The National Archives (TNA) collects and preserves digital records from various sources, including government departments, courts and public enquiries. To manage these records effectively, TNA requires a consistent and structured approach to metadata creation and management.
While JSON is probably the most popular format for exchanging data, JSON Schema is the vocabulary that enables JSON data consistency, validity, and interoperability at scale.

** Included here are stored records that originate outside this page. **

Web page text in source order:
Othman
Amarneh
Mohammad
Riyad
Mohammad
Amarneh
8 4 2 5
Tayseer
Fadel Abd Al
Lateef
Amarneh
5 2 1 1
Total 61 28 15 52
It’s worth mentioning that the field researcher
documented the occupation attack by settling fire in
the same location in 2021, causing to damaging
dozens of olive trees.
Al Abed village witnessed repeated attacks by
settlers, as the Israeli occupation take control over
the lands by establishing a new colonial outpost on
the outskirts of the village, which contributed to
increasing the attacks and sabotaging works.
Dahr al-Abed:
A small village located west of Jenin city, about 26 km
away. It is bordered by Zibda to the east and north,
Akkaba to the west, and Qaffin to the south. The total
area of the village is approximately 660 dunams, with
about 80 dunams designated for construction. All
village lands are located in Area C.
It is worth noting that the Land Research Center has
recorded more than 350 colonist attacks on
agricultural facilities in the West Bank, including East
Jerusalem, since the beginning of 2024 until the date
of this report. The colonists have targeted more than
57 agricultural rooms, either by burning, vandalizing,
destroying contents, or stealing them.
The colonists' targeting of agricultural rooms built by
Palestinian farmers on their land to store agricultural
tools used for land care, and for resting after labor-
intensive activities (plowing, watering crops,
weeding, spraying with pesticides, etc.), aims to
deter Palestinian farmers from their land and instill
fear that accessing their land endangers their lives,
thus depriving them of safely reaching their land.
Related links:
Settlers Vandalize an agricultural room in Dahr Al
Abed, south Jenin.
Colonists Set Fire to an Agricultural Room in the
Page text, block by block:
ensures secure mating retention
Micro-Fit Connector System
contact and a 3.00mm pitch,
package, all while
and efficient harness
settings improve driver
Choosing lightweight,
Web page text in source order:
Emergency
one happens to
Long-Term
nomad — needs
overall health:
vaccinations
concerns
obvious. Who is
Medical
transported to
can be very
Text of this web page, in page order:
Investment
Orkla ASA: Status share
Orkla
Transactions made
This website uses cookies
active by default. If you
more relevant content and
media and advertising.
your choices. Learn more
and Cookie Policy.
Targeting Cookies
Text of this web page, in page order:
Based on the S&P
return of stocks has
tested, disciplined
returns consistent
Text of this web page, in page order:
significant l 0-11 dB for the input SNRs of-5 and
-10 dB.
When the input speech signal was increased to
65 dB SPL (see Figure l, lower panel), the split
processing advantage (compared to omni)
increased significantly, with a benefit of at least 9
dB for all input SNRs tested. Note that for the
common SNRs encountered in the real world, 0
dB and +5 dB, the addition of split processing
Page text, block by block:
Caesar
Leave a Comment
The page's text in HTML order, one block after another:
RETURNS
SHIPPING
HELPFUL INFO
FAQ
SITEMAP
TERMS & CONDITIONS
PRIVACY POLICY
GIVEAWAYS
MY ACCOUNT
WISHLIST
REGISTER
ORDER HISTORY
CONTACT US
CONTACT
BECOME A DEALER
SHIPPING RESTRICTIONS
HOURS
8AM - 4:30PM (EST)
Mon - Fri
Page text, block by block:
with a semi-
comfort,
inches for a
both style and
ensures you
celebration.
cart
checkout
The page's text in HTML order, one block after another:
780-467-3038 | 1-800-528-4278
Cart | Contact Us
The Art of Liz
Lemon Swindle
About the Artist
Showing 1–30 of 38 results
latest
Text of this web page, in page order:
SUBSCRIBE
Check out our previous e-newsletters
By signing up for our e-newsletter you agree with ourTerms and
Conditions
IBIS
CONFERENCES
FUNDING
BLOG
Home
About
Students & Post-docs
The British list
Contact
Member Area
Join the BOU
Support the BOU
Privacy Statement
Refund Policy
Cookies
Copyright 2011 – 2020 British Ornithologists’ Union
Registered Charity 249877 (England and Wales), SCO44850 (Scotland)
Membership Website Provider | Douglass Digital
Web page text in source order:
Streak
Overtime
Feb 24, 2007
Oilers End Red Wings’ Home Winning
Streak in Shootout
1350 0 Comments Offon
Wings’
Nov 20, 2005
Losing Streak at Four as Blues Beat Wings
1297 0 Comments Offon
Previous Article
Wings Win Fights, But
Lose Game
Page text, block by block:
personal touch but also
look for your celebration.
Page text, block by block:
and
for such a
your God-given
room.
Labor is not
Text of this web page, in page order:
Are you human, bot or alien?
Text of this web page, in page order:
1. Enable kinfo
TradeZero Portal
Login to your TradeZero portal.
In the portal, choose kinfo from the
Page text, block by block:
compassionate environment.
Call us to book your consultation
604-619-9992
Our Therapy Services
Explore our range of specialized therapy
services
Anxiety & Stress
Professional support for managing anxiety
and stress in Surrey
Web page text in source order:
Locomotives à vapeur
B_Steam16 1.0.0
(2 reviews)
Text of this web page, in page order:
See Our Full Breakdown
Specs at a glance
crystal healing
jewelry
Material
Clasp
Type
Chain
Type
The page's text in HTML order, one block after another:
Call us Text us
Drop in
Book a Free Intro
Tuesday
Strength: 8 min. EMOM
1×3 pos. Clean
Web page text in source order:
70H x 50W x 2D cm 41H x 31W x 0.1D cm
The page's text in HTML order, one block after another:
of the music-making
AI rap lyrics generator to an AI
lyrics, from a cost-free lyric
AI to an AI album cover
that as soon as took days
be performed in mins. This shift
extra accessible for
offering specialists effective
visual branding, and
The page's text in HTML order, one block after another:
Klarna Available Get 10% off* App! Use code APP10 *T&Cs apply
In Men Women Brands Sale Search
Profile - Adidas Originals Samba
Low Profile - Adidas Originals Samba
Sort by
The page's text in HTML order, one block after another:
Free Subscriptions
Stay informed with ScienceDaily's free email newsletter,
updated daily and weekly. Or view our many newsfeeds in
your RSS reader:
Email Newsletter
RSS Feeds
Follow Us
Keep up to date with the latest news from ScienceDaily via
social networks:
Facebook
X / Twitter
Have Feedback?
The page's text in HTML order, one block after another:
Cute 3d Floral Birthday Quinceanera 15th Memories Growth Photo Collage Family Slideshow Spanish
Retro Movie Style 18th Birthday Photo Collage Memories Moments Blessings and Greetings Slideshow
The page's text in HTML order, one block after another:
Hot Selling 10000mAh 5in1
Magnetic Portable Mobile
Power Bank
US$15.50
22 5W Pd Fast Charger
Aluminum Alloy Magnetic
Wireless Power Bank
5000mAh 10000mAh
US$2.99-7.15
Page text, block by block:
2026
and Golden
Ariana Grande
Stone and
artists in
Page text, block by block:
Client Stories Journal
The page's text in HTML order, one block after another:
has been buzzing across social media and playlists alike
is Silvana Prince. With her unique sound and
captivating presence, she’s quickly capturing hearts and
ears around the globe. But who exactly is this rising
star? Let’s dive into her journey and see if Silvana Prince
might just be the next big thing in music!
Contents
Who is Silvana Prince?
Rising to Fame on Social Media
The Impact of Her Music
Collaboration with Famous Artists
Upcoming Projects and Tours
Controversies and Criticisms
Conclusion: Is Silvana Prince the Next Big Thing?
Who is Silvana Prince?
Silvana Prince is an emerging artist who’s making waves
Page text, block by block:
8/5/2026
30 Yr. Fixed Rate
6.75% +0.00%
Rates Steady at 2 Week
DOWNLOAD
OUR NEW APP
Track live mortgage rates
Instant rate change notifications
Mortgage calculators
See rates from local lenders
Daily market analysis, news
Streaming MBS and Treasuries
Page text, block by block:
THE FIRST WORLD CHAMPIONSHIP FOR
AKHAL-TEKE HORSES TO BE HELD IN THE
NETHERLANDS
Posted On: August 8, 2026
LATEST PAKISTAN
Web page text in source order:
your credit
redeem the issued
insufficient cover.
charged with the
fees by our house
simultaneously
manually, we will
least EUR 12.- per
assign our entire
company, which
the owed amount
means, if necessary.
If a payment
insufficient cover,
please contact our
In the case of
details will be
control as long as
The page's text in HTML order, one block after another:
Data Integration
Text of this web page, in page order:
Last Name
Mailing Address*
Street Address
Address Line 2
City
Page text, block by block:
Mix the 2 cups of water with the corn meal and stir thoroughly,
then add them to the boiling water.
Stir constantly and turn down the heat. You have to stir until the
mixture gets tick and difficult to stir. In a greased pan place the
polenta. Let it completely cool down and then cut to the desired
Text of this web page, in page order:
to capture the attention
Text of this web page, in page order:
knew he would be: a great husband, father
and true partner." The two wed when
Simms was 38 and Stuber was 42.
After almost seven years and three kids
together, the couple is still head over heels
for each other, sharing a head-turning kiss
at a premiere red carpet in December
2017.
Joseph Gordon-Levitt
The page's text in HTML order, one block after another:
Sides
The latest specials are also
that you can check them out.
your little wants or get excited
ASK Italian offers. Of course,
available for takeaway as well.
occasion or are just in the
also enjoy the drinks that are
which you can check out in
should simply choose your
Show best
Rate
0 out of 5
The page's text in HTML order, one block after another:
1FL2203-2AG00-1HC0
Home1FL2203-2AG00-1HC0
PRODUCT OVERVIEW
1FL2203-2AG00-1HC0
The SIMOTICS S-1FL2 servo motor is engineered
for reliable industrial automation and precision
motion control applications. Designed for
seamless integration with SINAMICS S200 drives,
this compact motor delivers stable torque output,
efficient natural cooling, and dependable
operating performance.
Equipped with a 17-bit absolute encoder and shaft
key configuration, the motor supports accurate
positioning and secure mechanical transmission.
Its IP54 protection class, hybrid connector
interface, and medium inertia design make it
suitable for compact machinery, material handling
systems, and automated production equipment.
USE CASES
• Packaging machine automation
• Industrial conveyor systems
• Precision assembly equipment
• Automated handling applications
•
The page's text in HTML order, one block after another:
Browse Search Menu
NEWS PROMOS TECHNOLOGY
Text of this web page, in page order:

This project provides a set of JSON schemas that define the structure and requirements of metadata fields used in TNA Digital Archiving. The schema are designed to conform to the JSON Schema specification, extended to include custom keywords and properties specific to TNA Digital Archiving metadata requirements.
- Flexibility: The schema supports a wide range of metadata fields commonly found in catalogues, including textual descriptions, numerical values, dates, and more.
- Validation: Ensures that metadata entries adhere to a predefined structure and meet specified requirements, reducing errors and inconsistencies.
- Extensibility: Easily extend the schema to accommodate additional metadata fields or custom requirements specific to different teams or use cases.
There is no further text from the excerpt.